* _Work to be completed_
Images do not belong in the copy; retype the rest of the entries below exactly.

* _Available data_
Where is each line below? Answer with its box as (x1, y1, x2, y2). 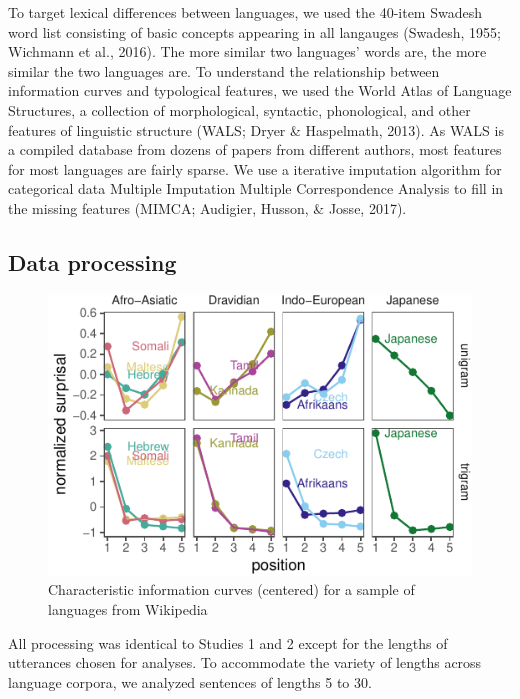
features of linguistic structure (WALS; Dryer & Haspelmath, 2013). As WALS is (8, 119, 504, 140)
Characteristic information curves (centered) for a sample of (48, 579, 415, 600)
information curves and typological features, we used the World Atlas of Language (8, 80, 512, 101)
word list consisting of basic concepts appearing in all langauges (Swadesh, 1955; (8, 21, 501, 42)
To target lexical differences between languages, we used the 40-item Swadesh (8, 2, 482, 22)
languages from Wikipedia (48, 598, 208, 619)
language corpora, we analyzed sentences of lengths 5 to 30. (8, 671, 372, 692)
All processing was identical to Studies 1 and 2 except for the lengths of (8, 632, 448, 653)

* _Response_
Where is each line below? Answer with its box as (x1, y1, x2, y2). 
features of linguistic structure (WALS; Dryer & Haspelmath, 2013). As WALS is (8, 119, 504, 140)
Characteristic information curves (centered) for a sample of (48, 579, 415, 600)
information curves and typological features, we used the World Atlas of Language (8, 80, 512, 101)
word list consisting of basic concepts appearing in all langauges (Swadesh, 1955; (8, 21, 501, 42)
To target lexical differences between languages, we used the 40-item Swadesh (8, 2, 482, 22)
languages from Wikipedia (48, 598, 208, 619)
language corpora, we analyzed sentences of lengths 5 to 30. (8, 671, 372, 692)
All processing was identical to Studies 1 and 2 except for the lengths of (8, 632, 448, 653)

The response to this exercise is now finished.